The toast serves to highlight the magical setting in an amusing way, rather than moving the plot forward or giving us much in the way of exposition besides a rather peculiar piece of breakfast etiquette.

  • I'm fairly sure I said that – Valorum Mar 12 '18 at 17:34
  • @Valorum you don't cover why she can't just stick her hands in because magic. – Jon Hanna Mar 12 '18 at 17:41
1

Possibly because the connection was open on both sides and Molly was cautious to enter the space that connected the Diggory's place at that moment with the Weasleys'.

What we know about floo powder and the network:

  1. Throwing floo powder into a fireplace and saying a command - i.e. the address or in which direction to go, for example 'diagonally' (which, I admit I have no idea what it means in such a space) will connect two points in space,

  2. the object(s) entering the fireplace from point a. will be transported to the destination, but at the same time will stay at the place of origin until their whole body enters the fireplace. The transport will be complete only in the condition that the whole body of the person enters the fireplace. If only a body part (say a head) is inserted, a connection will stay open until the person decides to withdraw or to enter completely.

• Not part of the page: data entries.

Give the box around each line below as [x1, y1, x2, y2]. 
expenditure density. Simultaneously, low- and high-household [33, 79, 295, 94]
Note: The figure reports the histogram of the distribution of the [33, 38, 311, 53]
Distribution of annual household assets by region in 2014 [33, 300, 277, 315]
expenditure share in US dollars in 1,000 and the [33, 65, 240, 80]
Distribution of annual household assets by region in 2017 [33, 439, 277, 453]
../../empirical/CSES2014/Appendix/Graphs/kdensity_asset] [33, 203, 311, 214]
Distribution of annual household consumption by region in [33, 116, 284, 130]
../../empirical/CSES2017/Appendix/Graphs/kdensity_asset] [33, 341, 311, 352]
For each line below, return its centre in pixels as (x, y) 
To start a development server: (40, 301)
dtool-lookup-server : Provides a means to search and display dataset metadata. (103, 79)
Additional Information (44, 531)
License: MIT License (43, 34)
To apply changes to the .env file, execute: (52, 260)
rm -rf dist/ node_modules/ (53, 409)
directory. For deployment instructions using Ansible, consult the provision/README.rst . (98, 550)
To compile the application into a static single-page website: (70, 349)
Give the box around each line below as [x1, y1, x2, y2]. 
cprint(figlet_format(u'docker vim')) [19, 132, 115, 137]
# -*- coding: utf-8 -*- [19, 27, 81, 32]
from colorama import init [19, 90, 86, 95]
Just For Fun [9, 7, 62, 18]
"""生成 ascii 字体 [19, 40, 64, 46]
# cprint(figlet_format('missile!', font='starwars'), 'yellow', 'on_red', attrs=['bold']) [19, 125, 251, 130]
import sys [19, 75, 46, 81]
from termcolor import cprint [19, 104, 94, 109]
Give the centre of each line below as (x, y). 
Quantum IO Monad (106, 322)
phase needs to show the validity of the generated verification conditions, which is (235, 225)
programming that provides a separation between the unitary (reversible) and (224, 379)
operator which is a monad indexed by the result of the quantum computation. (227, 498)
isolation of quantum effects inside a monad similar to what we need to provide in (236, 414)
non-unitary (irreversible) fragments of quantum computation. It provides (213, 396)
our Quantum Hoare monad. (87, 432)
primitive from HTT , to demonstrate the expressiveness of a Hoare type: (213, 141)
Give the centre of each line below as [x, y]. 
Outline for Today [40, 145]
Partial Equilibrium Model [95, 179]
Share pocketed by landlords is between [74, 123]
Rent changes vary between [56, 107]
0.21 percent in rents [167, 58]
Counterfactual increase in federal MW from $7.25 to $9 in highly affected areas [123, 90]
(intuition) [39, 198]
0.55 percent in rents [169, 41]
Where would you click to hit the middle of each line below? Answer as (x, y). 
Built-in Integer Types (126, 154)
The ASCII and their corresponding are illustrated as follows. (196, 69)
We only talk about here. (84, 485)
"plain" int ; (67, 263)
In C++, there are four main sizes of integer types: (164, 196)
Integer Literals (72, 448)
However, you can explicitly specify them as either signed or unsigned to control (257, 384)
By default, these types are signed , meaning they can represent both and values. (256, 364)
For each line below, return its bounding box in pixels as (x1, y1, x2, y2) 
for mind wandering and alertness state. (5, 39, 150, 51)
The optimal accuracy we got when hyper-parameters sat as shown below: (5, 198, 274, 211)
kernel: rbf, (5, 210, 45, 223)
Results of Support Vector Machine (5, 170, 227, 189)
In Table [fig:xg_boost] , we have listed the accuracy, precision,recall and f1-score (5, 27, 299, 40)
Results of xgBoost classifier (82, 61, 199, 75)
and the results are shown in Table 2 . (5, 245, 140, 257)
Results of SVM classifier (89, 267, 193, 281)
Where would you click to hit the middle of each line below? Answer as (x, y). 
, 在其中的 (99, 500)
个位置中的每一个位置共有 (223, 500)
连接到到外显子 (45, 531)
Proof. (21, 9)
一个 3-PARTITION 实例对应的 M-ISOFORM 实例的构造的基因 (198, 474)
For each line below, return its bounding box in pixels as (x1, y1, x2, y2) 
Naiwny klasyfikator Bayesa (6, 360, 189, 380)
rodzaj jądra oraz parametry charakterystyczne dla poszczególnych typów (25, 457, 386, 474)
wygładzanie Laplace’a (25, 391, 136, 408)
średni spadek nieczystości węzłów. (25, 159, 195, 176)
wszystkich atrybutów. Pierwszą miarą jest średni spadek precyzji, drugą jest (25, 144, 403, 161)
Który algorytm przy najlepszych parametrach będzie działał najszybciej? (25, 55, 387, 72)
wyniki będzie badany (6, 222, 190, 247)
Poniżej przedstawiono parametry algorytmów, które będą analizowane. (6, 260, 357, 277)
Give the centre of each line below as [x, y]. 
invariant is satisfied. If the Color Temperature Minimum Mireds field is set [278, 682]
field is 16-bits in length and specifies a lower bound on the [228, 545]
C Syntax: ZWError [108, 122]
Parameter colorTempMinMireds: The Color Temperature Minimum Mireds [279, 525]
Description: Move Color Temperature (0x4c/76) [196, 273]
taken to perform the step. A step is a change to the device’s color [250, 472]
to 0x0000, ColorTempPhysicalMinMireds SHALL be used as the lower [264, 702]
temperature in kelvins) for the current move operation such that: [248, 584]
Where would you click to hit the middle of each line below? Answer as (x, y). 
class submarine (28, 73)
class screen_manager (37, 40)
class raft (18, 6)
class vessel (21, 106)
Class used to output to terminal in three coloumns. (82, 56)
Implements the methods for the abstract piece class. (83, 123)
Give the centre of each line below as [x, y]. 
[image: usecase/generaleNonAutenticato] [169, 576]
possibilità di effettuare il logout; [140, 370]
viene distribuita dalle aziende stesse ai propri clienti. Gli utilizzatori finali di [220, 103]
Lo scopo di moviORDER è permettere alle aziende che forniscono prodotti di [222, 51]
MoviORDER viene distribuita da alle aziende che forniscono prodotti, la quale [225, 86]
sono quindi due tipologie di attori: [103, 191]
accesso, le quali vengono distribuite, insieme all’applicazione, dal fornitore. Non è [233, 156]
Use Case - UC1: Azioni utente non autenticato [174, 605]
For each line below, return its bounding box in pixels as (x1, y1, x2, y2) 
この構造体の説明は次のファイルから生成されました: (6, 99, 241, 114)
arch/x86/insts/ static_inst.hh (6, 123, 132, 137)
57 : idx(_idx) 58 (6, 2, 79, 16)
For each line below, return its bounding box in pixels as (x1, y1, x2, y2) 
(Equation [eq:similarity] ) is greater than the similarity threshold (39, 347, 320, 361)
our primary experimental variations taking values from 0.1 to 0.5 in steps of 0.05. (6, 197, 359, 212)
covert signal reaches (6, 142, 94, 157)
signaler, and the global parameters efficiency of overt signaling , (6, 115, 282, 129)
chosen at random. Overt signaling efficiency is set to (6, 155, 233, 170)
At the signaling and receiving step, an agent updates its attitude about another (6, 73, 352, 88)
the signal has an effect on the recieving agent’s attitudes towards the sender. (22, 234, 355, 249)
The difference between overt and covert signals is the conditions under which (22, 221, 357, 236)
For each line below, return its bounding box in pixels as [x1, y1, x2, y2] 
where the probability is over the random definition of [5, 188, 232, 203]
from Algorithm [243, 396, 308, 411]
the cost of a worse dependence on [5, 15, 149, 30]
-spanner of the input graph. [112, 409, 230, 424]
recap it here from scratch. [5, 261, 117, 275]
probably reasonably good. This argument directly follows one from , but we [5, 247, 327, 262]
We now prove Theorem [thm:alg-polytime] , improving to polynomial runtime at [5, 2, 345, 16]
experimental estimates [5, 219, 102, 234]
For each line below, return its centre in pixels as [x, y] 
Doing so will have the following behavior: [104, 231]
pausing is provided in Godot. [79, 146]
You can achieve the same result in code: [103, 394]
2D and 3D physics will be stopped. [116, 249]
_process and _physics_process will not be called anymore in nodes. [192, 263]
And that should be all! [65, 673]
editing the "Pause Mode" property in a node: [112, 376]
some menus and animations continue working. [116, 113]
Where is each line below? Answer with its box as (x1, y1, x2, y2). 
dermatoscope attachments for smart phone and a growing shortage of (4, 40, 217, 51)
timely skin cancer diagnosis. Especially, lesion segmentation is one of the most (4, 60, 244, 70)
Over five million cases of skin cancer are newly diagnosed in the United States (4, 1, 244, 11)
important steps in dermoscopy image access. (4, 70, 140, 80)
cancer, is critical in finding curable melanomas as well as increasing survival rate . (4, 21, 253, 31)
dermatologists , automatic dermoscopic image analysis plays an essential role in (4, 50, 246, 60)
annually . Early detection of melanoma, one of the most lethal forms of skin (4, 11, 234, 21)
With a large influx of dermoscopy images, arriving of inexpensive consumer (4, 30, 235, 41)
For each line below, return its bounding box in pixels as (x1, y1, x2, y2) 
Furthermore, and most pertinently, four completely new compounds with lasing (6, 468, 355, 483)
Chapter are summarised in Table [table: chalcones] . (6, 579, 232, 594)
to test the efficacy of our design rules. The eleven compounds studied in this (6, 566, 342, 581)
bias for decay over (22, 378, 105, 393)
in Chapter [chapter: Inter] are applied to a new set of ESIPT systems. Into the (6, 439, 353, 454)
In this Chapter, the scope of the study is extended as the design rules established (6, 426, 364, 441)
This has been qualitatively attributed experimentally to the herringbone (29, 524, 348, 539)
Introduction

We know that it is a two-way connection - sound waves, light, carbon atoms etc. can enter both ways through this space, we don't know, however, what would happen if a wizard would target the fireplace with magical energy (i.e. levitate a piece of toast there) or partially enter it while it is occupied by another person. It is possible that such an action will cause a magical accident, even if the wizard entering in point b. is protected by a flame-freezing charm.